Despite the range of the above mobilizations – and the list is far from complete – certain commonalities can be identified (Crettiez and Sommier 2002: 20–22). As we have noted, these diverse movements all tend to operate with considerable independence from traditional union and party actors. Their distance from conventional political mobilization is accentuated by a refusal of centralized and hierarchical organizations and a marked preference for decentralized networks and direct democracy. The 1995 strikes were faithful to this pattern. They were led from the base and not from the top, and were driven by the cross-union and cross-trade ‘coordinations’ which first emerged in the 1980s and whose preferred mode of deliberation and decision making was the daily general assembly in which all had a voice. The 1995 strikes were also typical of other components of the social movement in that, although they began to evolve a set of principles in clear opposition to neo-liberalism, they had no longer-term social project. Other elements of the social movement also typically mobilize around specific goals rather than broader social projects. These shared features suggest some of the limitations and ambiguities of contemporary social mobilization. Seen in one way, the social movement might seem to present the politics of the future, one that has learned from the errors of the past and can see the undemocratic or even totalitarian potential of hierarchical organizations, programmatic politics and grand narratives of emancipation.
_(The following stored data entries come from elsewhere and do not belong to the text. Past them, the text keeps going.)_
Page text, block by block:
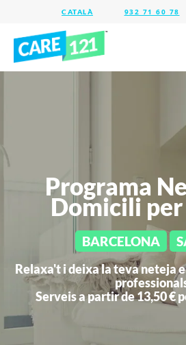
932 71 60 78
Programa
Domicili
BARCELONA
Relaxa't i deixa la teva neteja
Serveis a partir de 13,50 €

Yet seen in another way, the movement might seem to highlight the current lack of serious opposition to globalizing capital. Short-term, local struggles without broader ambitions and defensive and broadly consensual anti-fascism hardly suggest a truly radical social programme while the unstructured multiplicity of groups makes joint mobilization problematic. The radical credentials of the social movement are thus, as a number of commentators have noted (e.g., Hewlett 2004: 9–10), profoundly ambiguous. A strengthening of the politics of counter-globalization in both its anti-capitalist and internationalist dimensions would seem to be the obvious way for this ambiguity to resolve positively by allowing for the federation of core contemporary struggles against fascism, racism and social exclusions and in defence of migrants, state sector workers and egalitarian public service provision.
Taking in conjunction, the different changes evoked point to the radical newness of the socio-political terrain, a newness whose key points might be summarized as follows:
1. The traumatic undoing of the organized working class and the massive loss of influence of those institutions (the unions, the Communist Party or PCF) which both represented it and framed its struggles.
2. The collapse of a leftist, predominantly Marxist, grand narrative of opposition that connected local, national and international dimensions and past and present instances of resistance within an overarching frame.
3. The displacement of a polemical, class-based vision of the social by a politically disabling narrative of exclusion.
4. The fragmented, often individualized face of contemporary social suffering and its substantial loss of an adequate voice.
5. The rise of ‘useless’ suffering and violence no longer open to productive incorporation within a progressive narrative.
6. The emergence of an as yet fragmented and ambiguous but also vibrant and assertive social movement substantially disconnected from institutional politics.
Collectively, these changes constitute a radical transformation of the broader socio-political context in which a committed cinema must work and to which it must respond. But as we shall now see, they are paralleled by a similarly radical transformation of the cinematic terrain since the heyday of committed cinema in the years following 1968.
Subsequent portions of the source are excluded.